Here is the abstract:

We show there exists a packing of identical spheres in $\mathbb R^d$ with density at least $\displaystyle (1-o(1))\frac{d \log d}{2^{d+1}}\,$ as $d\to\infty$ This improves upon previous bounds for general $d$ by a factor of order $\log d$ and is the first asymptotically growing improvement to Rogers’ bound from 1947.

Let me tell you a little about this amazing result. Congratulations, Marcelo, Matthew, Marcus, and Julian!

In unrelated news: Congratulations to József Balogh, Robert Morris, Wojciech Samotij, David Saxton and Andrew Thomason for being awarded the Steele Prize for seminal contribution to research.

I am thankful to Zachary Chase for telling me about this development.

A brief history

Earlier lower bounds: Every saturated sphere packing (namely when you cannot squeeze in an additional sphere) have density $2^{-d}$ . (This is because when you double all spheres you will get a covering of space.) In 1905, this was improved by a factor of $2 + o(1)$ by Minkowski. The first asymptotic improvement was by Rogers in 1947 and he gave a lower bound of $\displaystyle 2^{-d} d c(1+o(1))$ . Roger’s value for the constant $c$ was $c=2/e$ , and this value was improved to $1.68$ , $2$ , $6/e$ (when $d$ is divisible by 4), and then by Venkatesh to $c=65963$ (when $d$ is large; I wonder, how large?). Venkatesh also proved a lower bound of the form $2^{-d} d \log \log d$ along a sparse sequence of dimensions. Here is the link to Venkatesh’s striking paper from a decade ago. The best upper bound going back to Kabatjanskii and Levenstein is of the form $2^{-(.599+o(1))d}$ .

A theorem about graphs

One interesting aspect of the new paper is the use of combinatorial methods and of graph-theory. The following theorem is closely related to results of Ajtai-Komlos-Szemeredi and of Shearer. For a graph $G$ , $\Delta (G)$ denote the maximum degree of a vertex in $G$ and $\Delta_2 (G)$ denote the maximum codegree, namely, the maximum number of common neighbours a pair of distinct vertices in G can have. ( $\alpha(G)$ is the independence number of $G$ .)

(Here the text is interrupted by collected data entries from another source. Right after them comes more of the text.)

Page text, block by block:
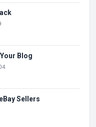
Blog
Sellers
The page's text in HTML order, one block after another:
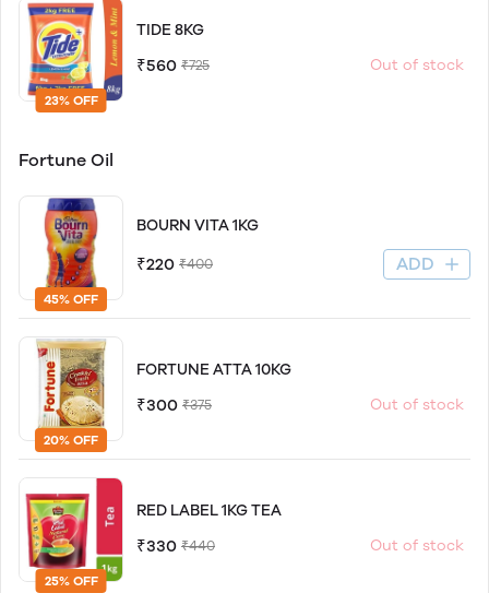
23% OFF
TIDE 8KG
₹560 ₹725 Out of stock
Fortune Oil
45% OFF
BOURN VITA 1KG
₹220 ₹400 ADD
20% OFF
FORTUNE ATTA 10KG
₹300 ₹375 Out of stock
25% OFF
RED LABEL 1KG TEA
₹330 ₹440 Out of stock
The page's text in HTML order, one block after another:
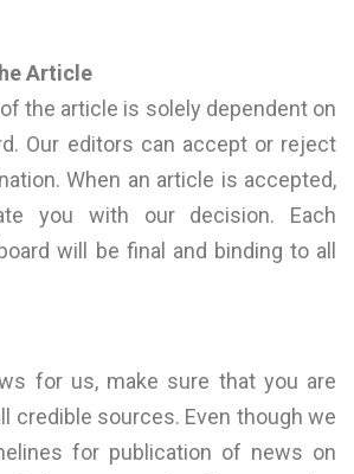
Article
the article is solely dependent on
Our editors can accept or reject
When an article is accepted,
you with our decision. Each
will be final and binding to all
for us, make sure that you are
credible sources. Even though we
for publication of news on
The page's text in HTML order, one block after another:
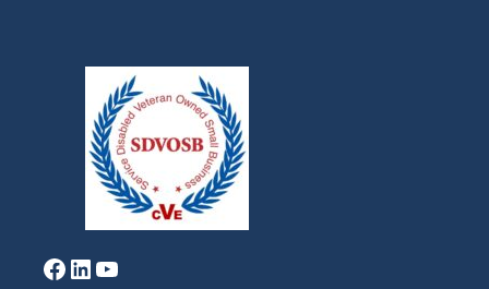
Facebook LinkedIn YouTube
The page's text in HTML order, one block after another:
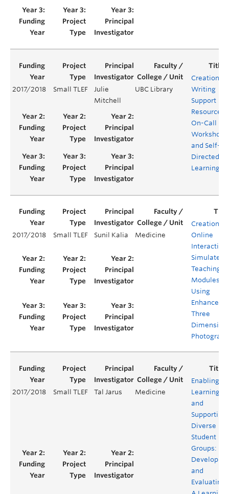
2017/2018 Small TLEF
Julie
Mitchell
UBC Library
Creation of
Writing
Support
Resources:
On-Call
Workshops
and Self-
Directed
Learning
2017/2018 Small TLEF Sunil Kalia Medicine
Creation of
Online
Interactive
Simulated
Teaching
Modules
Using
Enhanced
Three
2017/2018 Small TLEF Tal Jarus Medicine
Enabling
Learning
and
Supporting
Diverse
Student
Groups:
Developing
and
Evaluating
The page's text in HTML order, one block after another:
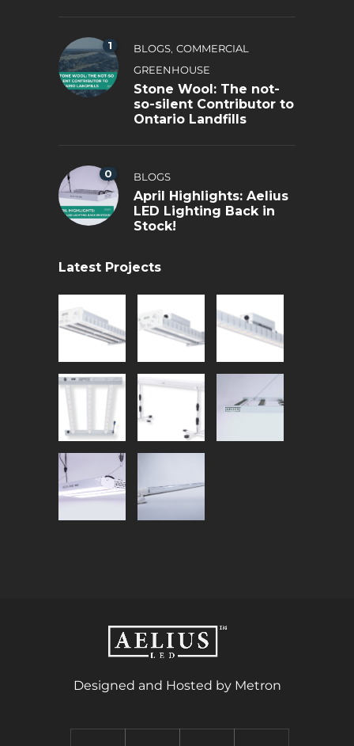
1 BLOGS, COMMERCIAL
GREENHOUSE
Stone Wool: The not-
so-silent Contributor to
Ontario Landfills
0 BLOGS
April Highlights: Aelius
LED Lighting Back in
Stock!
Latest Projects
Designed and Hosted by Metron
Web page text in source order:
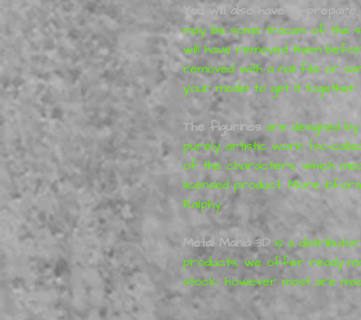
You will also have to
may be some traces of the
will have removed them
removed with a nail file or
your model to get it together
The figurines are designed
purely artistic work (so-
of the characters, which
licensed product. More
Ralphy
Metal Mania 3D is a
products, we offer ready-
stock, however most are
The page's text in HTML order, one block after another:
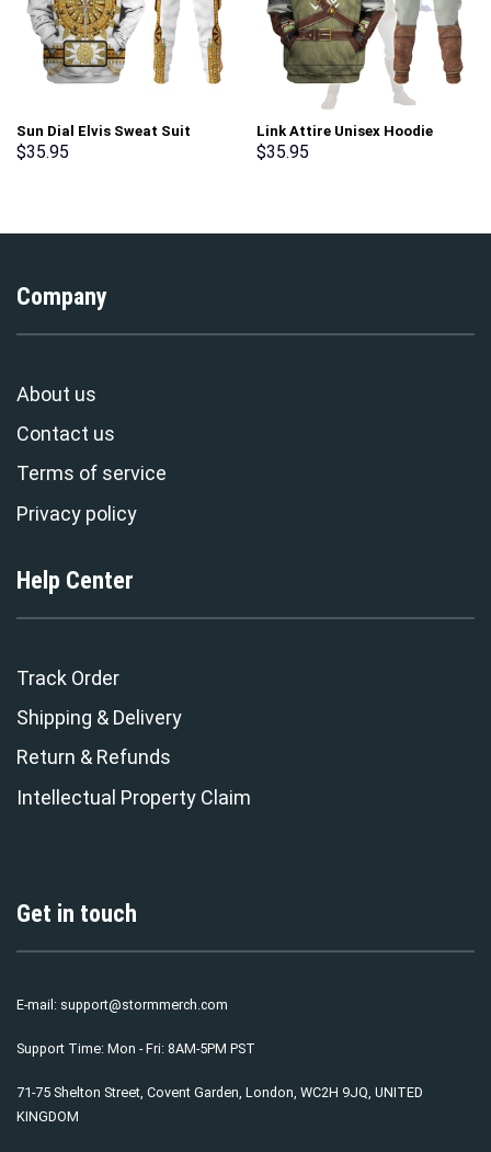
Sun Dial Elvis Sweat Suit
Costume Hoodie Sweatshirt T-
$35.95
Link Attire Unisex Hoodie
Sweatshirt T-shirt Sweatpants
$35.95
Company
About us
Contact us
Terms of service
Privacy policy
Help Center
Track Order
Shipping & Delivery
Return & Refunds
Intellectual Property Claim
Get in touch
E-mail: support@stormmerch.com
Support Time: Mon - Fri: 8AM-5PM PST
71-75 Shelton Street, Covent Garden, London, WC2H 9JQ, UNITED
KINGDOM
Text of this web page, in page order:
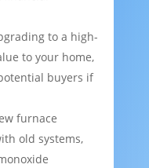
to a high-
to your home,
buyers if
furnace
old systems,
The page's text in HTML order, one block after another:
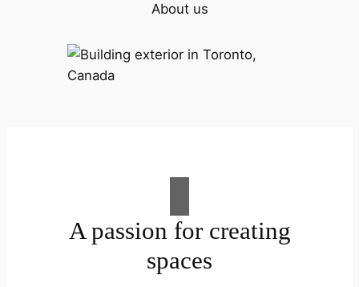
About us
A passion for creating
spaces
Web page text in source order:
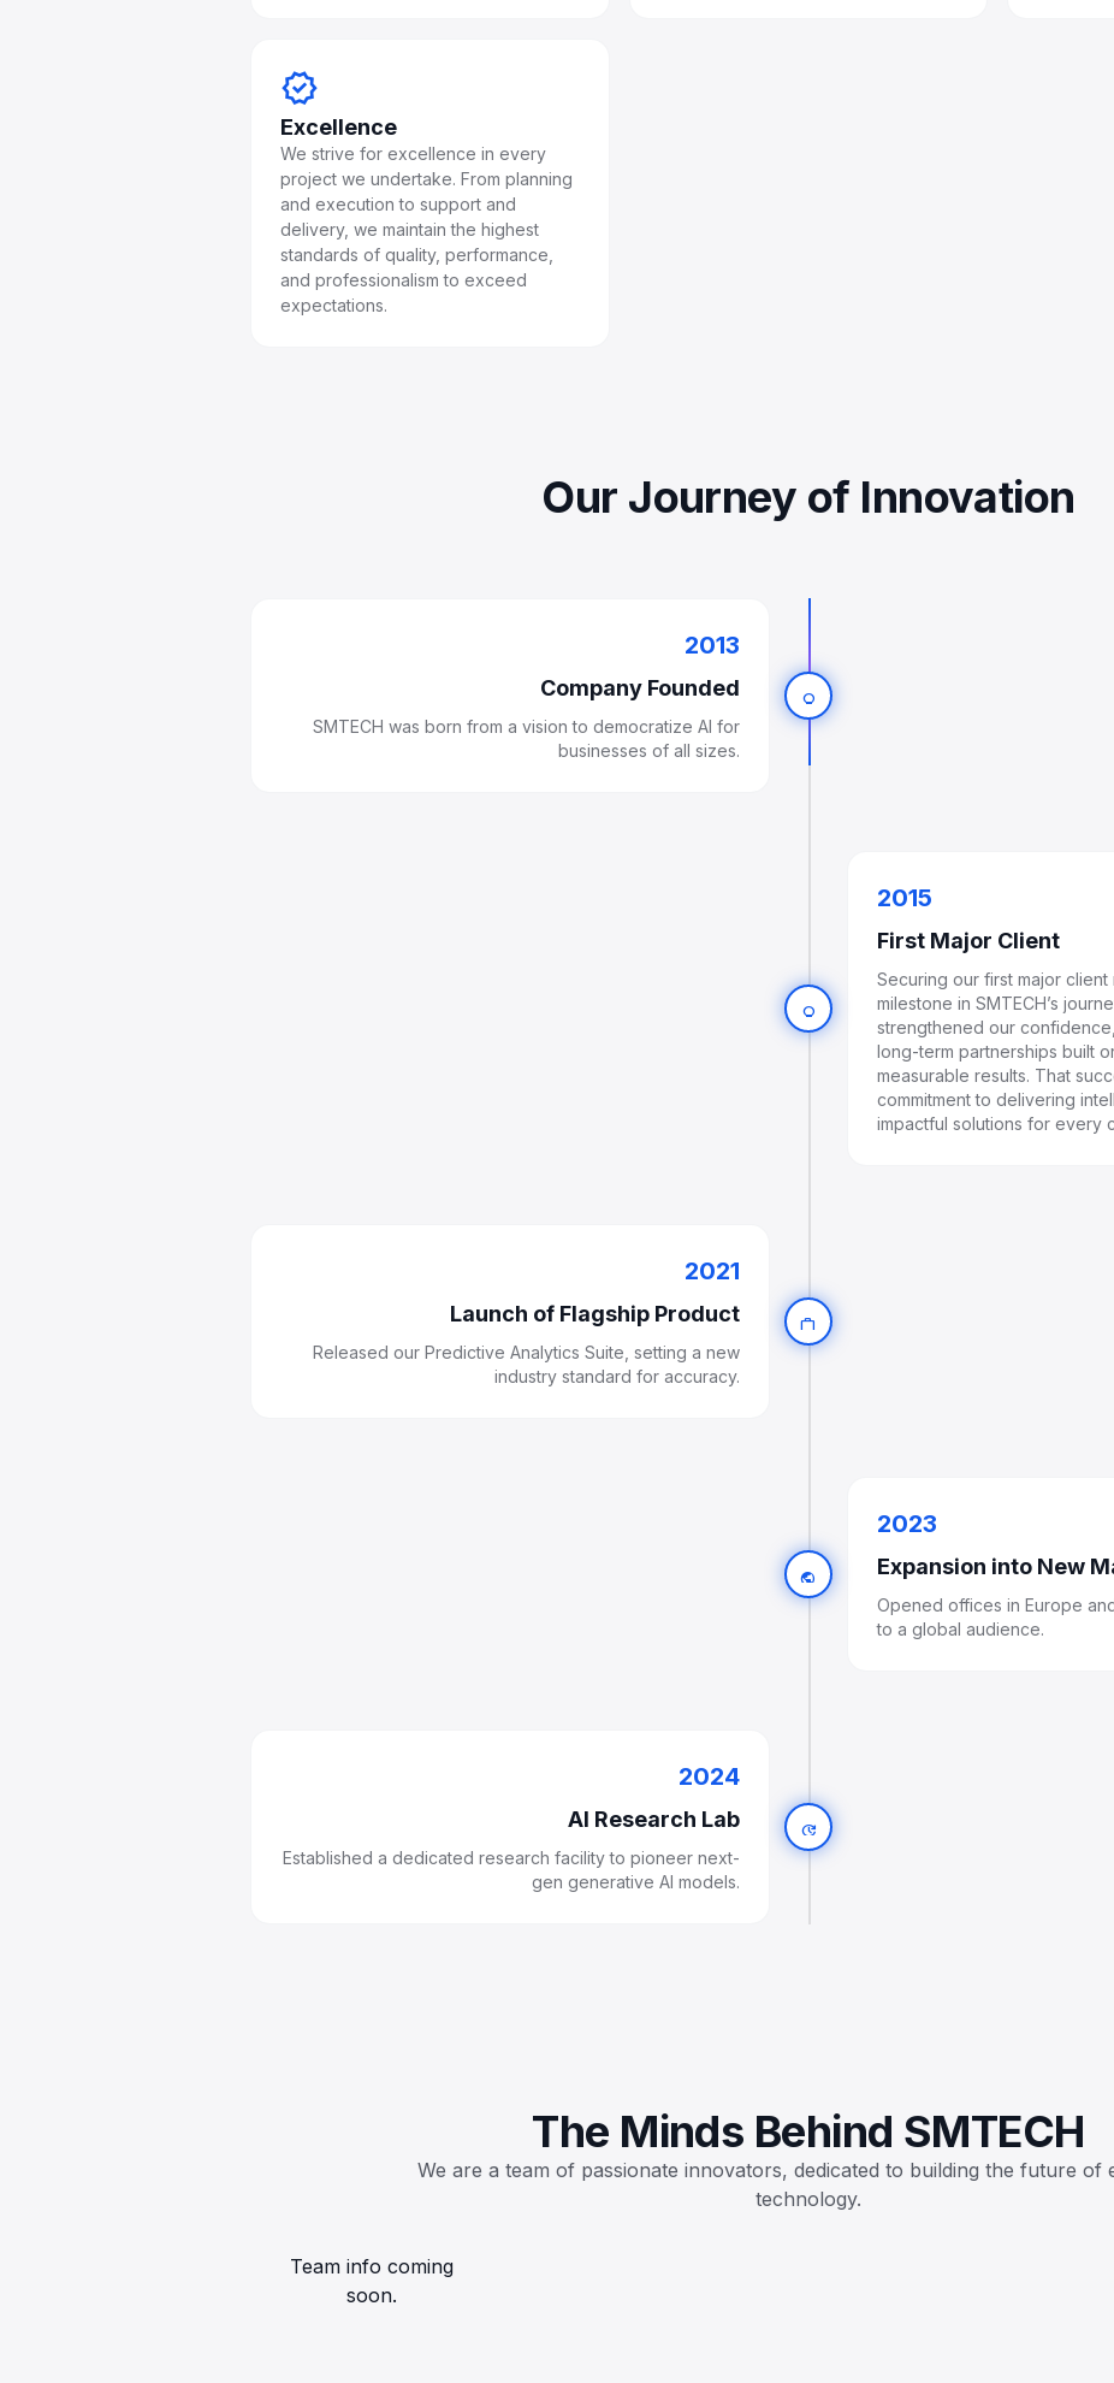
verified
Excellence
We strive for excellence in every
project we undertake. From planning
and execution to support and
delivery, we maintain the highest
standards of quality, performance,
and professionalism to exceed
expectations.
Our Journey of Innovation
2013
Company Founded
SMTECH was born from a vision to democratize AI for
businesses of all sizes.
lightbulb
lightbulb
2015
First Major Client
Securing our first major
milestone in SMTECH’s
strengthened our
long-term partnerships built
measurable results. That
commitment to delivering
impactful solutions for every
2021
Launch of Flagship Product
Released our Predictive Analytics Suite, setting a new
industry standard for accuracy.
work
public
2023
Expansion into New
Opened offices in Europe
to a global audience.
2024
AI Research Lab
Established a dedicated research facility to pioneer next-
gen generative AI models.
update
The Minds Behind SMTECH
We are a team of passionate innovators, dedicated to building the future of
technology.
Team info coming
soon.
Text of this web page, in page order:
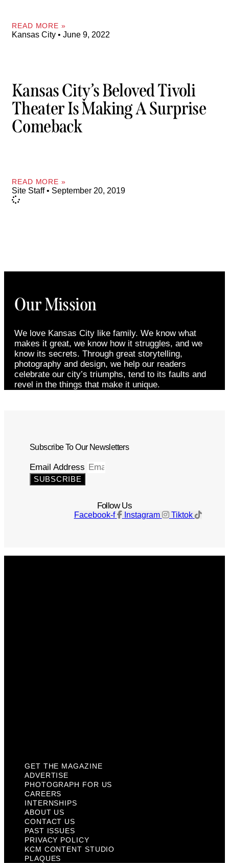
READ MORE »
Kansas City June 9, 2022
Kansas City’s Beloved Tivoli
Theater Is Making A Surprise
Comeback
READ MORE »
Site Staff September 20, 2019
Our Mission
We love Kansas City like family. We know what
makes it great, we know how it struggles, and we
know its secrets. Through great storytelling,
photography and design, we help our readers
celebrate our city’s triumphs, tend to its faults and
revel in the things that make it unique.
Subscribe To Our Newsletters
Email Address
SUBSCRIBE
Follow Us
Facebook-f Instagram Tiktok
GET THE MAGAZINE
ADVERTISE
PHOTOGRAPH FOR US
CAREERS
INTERNSHIPS
ABOUT US
CONTACT US
PAST ISSUES
PRIVACY POLICY
KCM CONTENT STUDIO
PLAQUES
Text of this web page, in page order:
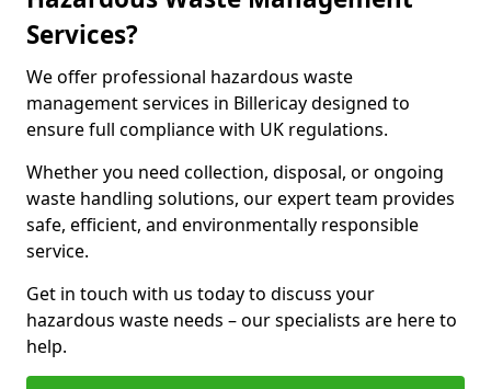
Services?
We offer professional hazardous waste
management services in Billericay designed to
ensure full compliance with UK regulations.
Whether you need collection, disposal, or ongoing
waste handling solutions, our expert team provides
safe, efficient, and environmentally responsible
service.
Get in touch with us today to discuss your
hazardous waste needs – our specialists are here to
help.
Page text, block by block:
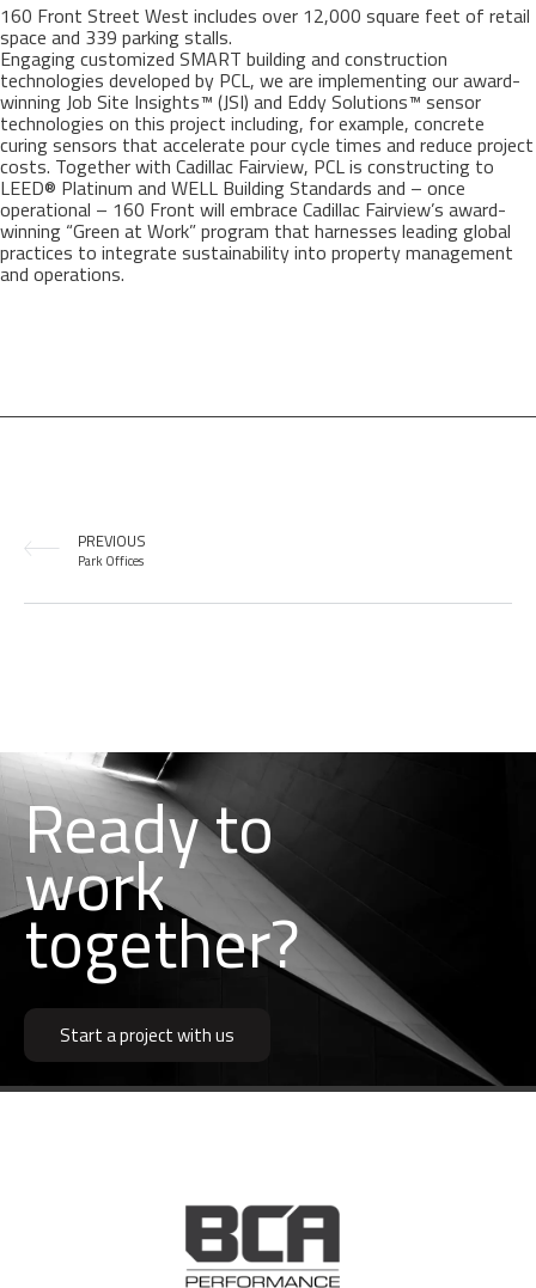
160 Front Street West includes over 12,000 square feet of retail
space and 339 parking stalls.
Engaging customized SMART building and construction
technologies developed by PCL, we are implementing our award-
winning Job Site Insights™ (JSI) and Eddy Solutions™ sensor
technologies on this project including, for example, concrete
curing sensors that accelerate pour cycle times and reduce project
costs. Together with Cadillac Fairview, PCL is constructing to
LEED® Platinum and WELL Building Standards and – once
operational – 160 Front will embrace Cadillac Fairview’s award-
winning “Green at Work” program that harnesses leading global
practices to integrate sustainability into property management
and operations.
PREVIOUS
Park Offices
Ready to
w ork
b u i together?
Start a project with us
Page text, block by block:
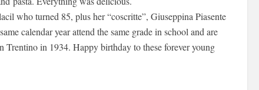
who turned 85, plus her “coscritte”, Giuseppina Piasente
calendar year attend the same grade in school and are
Trentino in 1934. Happy birthday to these forever young
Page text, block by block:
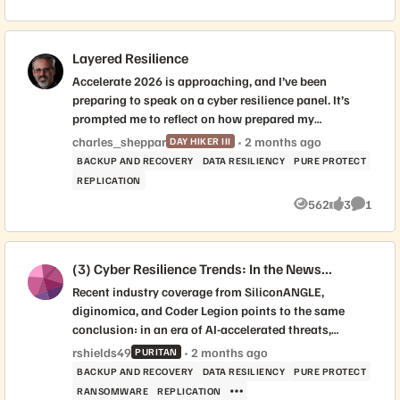
Layered Resilience
Accelerate 2026 is approaching, and I’ve been
preparing to speak on a cyber resilience panel. It’s
prompted me to reflect on how prepared my
organization really is—and I’m curious where others
stand. This topic is never far from the headlines and
feels like a great discussion point for this community
Snapshots Immutable replication to a secondary site
WORM backups Air-gapped replication copy
Investigating Cloud snap and Pure Protect This
doesn't even include other tools like Varonis,
Defender, Cortex...etc. What layers are you
implementing today, and what are you working on to
better protect your data? Sharing our successes and
failures makes us all stronger! -Charlie
charles_sheppar DAY HIKER III 2 months ago
BACKUP AND RECOVERY DATA RESILIENCY
PURE PROTECT
REPLICATION
562
Views
3
likes
1
(3) Cyber Resilience Trends: In the News...
Recent industry coverage from SiliconANGLE,
diginomica, and Coder Legion points to the same
conclusion: in an era of AI-accelerated threats,
organizations need a trusted recovery point at the
storage layer. As Duncan Riley of SiliconANGLE wrote,
Everpure is defining storage as the “last line of
rshields49 PURITAN 2 months ago
BACKUP AND RECOVERY DATA RESILIENCY
PURE PROTECT
RANSOMWARE
REPLICATION
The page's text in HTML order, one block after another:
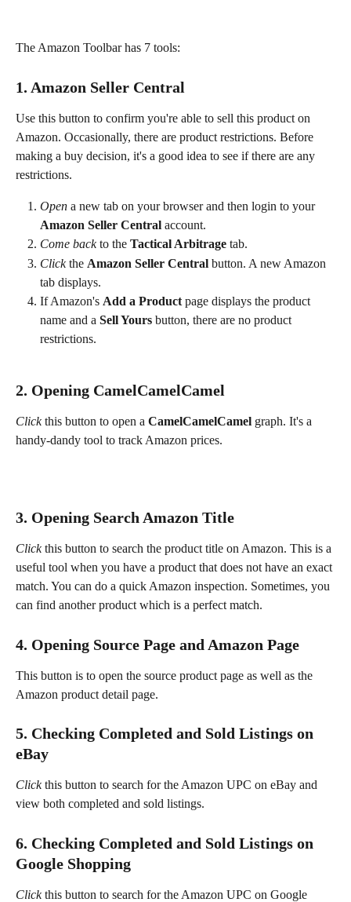
The Amazon Toolbar has 7 tools:
1. Amazon Seller Central
Use this button to confirm you're able to sell this product on
Amazon. Occasionally, there are product restrictions. Before
making a buy decision, it's a good idea to see if there are any
restrictions.
Open a new tab on your browser and then login to your
Amazon Seller Central account.
Come back to the Tactical Arbitrage tab.
Click the Amazon Seller Central button. A new Amazon
tab displays.
If Amazon's Add a Product page displays the product
name and a Sell Yours button, there are no product
restrictions.
2. Opening CamelCamelCamel
Click this button to open a CamelCamelCamel graph. It's a
handy-dandy tool to track Amazon prices.
3. Opening Search Amazon Title
Click this button to search the product title on Amazon. This is a
useful tool when you have a product that does not have an exact
match. You can do a quick Amazon inspection. Sometimes, you
can find another product which is a perfect match.
4. Opening Source Page and Amazon Page
This button is to open the source product page as well as the
Amazon product detail page.
5. Checking Completed and Sold Listings on
eBay
Click this button to search for the Amazon UPC on eBay and
view both completed and sold listings.
6. Checking Completed and Sold Listings on
Google Shopping
Click this button to search for the Amazon UPC on Google
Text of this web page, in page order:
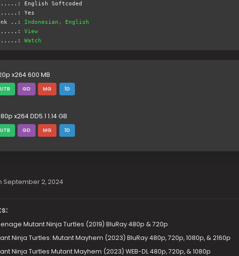
English Softcoded
Yes
..:
Indonesian, English
.....: View
Watch
x264 600 MB
UTB GD MG 1D
x264 DD5.1 1.14 GB
UTB GD MG 1D
September 2, 2024
Mutant Ninja Turtles (2019) BluRay 480p & 720p
Ninja Turtles: Mutant Mayhem (2023) BluRay 480p, 720p, 1080p, & 2160p
Ninja Turtles Mutant Mayhem (2023) WEB-DL 480p, 720p, & 1080p
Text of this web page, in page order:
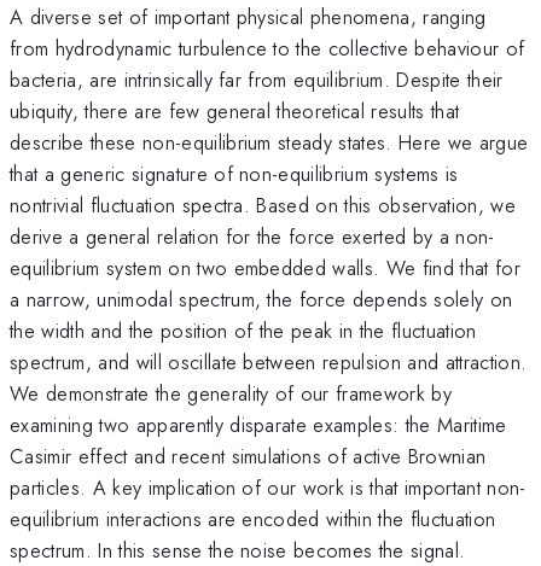
A diverse set of important physical phenomena, ranging
from hydrodynamic turbulence to the collective behaviour of
bacteria, are intrinsically far from equilibrium. Despite their
ubiquity, there are few general theoretical results that
describe these non-equilibrium steady states. Here we argue
that a generic signature of non-equilibrium systems is
nontrivial fluctuation spectra. Based on this observation, we
derive a general relation for the force exerted by a non-
equilibrium system on two embedded walls. We find that for
a narrow, unimodal spectrum, the force depends solely on
the width and the position of the peak in the fluctuation
spectrum, and will oscillate between repulsion and attraction.
We demonstrate the generality of our framework by
examining two apparently disparate examples: the Maritime
Casimir effect and recent simulations of active Brownian
particles. A key implication of our work is that important non-
equilibrium interactions are encoded within the fluctuation
spectrum. In this sense the noise becomes the signal.
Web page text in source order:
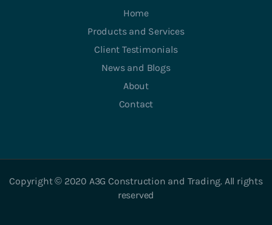
Home
Products and Services
Client Testimonials
News and Blogs
About
Contact
Copyright © 2020 A3G Construction and Trading. All rights
reserved
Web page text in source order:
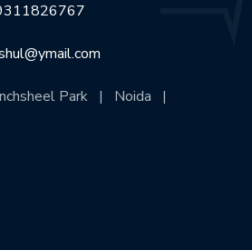
Park | Noida |
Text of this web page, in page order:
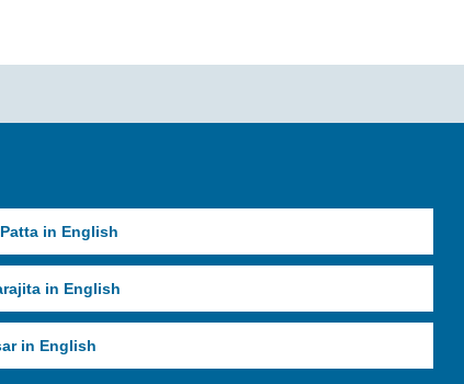
in English
in English
in English

Theorem: Let $G$ be a graph on $n$ vertices, such that $\Delta(G)\le \Delta$ and $\Delta_2(G)\le C \Delta (\log \Delta)^{-c}$ . Then

$\displaystyle \alpha (G) \ge (1-o(1))\frac {n \log \Delta}{\Delta},$

where $o(1)$ tends to 0 as $\Delta \to \infty$ and we can take $C=2^{-7}$ and $c=7$ .

This theorem (of much independent interest) is closely related to a theorem of Shearer for triangle free graphs, and an earlier theorem of Ajtai-Komlos-Szemeredi on Ramsey numbers $r(3,n)$ . The technique of proof is known as the Rodl nibble (or the semi-random method). Moving from Shearer-type theorems to results about sphere packing was pioneered twenty years ago by Krivelevich, Litsyn, and Vardy. (Their paper reproved a $\displaystyle 2^{-d} d c(1+o(1))$ lower bound using Shearer’s theorem.)

The graph G(X,r)

If $X$ is a subset of $\mathbb R^d$ the graph $G(X,r)$ has the set $X$ as its set of vertices and two vertices are adjacent if their distance is at mosr $2r$ . The proof of the new sphere packing bound is based on discretization step, where you start with a huge ball $\Omega$ and find a finite set of point $X \subset \Omega$ such that $G(X,r)$ has appropriate degrees and codegrees. The discretization step allows applying the graph theoretic theorem directly and to achieve a sphere packing based on the large independent set, guaranteed by the theorem, that $G(X,r)$ contains.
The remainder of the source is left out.